Typical elements 2


Since we’ve already discussed the use of simple element in the proof of the ergodic theorem, we will now address the existence of such elements.

Recall that we are working with a measure preserving system ([0,1]^{\mathbb{N}}, \mathcal{C}, T, \nu) as defined previously, where T denotes the shift operator. We are looking for an element \alpha of [0,1]^{\mathbb{N}} such that

\displaystyle \lim_{n\to \infty} \sum_{i=0}^{n-1} f(T^i \alpha ) = \int_{[0,1]^{\mathbb{N}}} f(y)d\nu .

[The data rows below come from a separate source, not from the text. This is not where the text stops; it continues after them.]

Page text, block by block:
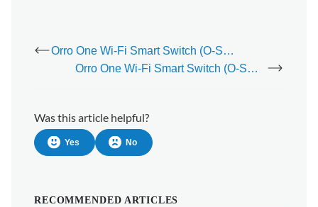
Orro One Wi-Fi Smart Switch (O-SWB-001)
Orro One Wi-Fi Smart Switch (O-SWB-001) - Installation Guide
Was this article helpful?
Yes No
RECOMMENDED ARTICLES
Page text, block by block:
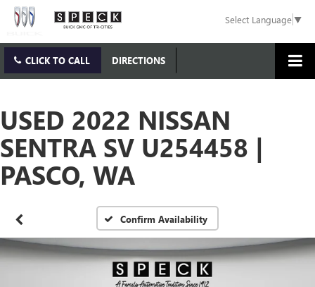
Select Language▼
CLICK TO CALL DIRECTIONS
USED 2022 NISSAN
SENTRA SV U254458 |
PASCO, WA
Confirm Availability
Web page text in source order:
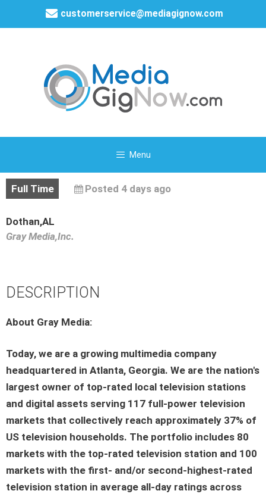
customerservice@mediagignow.com
Menu
Full Time Posted 4 days ago
Dothan,AL
Gray Media,Inc.
DESCRIPTION
About Gray Media:
Today, we are a growing multimedia company
headquartered in Atlanta, Georgia. We are the nation's
largest owner of top-rated local television stations
and digital assets serving 117 full-power television
markets that collectively reach approximately 37% of
US television households. The portfolio includes 80
markets with the top-rated television station and 100
markets with the first- and/or second-highest-rated
television station in average all-day ratings across
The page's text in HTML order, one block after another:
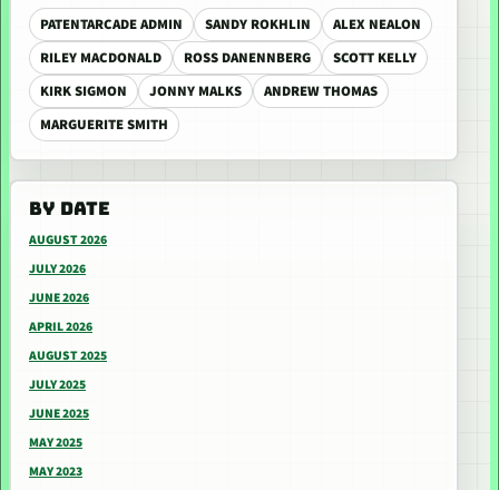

for any f \in C([0,1]^{\mathbb{N}}). First, take a sequence \{ \alpha_n \}_{n \in \mathbb{N}} in [0,1]^{\mathbb{N}} of elements  that are periodic; in other words, each element is of the form

\displaystyle \alpha_n = (\alpha_{1}^{n} , \alpha_{2}^{n} , \dots , \alpha_{c_n }^{n} , \alpha_{1}^{n} , \alpha_{2}^{n} , \dots, \alpha_{c_n }^{n} , \dots )

for some integer c_n. We set

\displaystyle \mu_{\alpha_n } = \frac{1}{c_n } (\delta_{\alpha_n } + \delta_{T  \alpha_n } + \cdots + \delta_{T^{c_{n-1} }\alpha_n } ),

where  \delta denotes the Dirac measure, as usual. We require that the \mu_{\alpha_n} converge weakly to \nu as n\to \infty.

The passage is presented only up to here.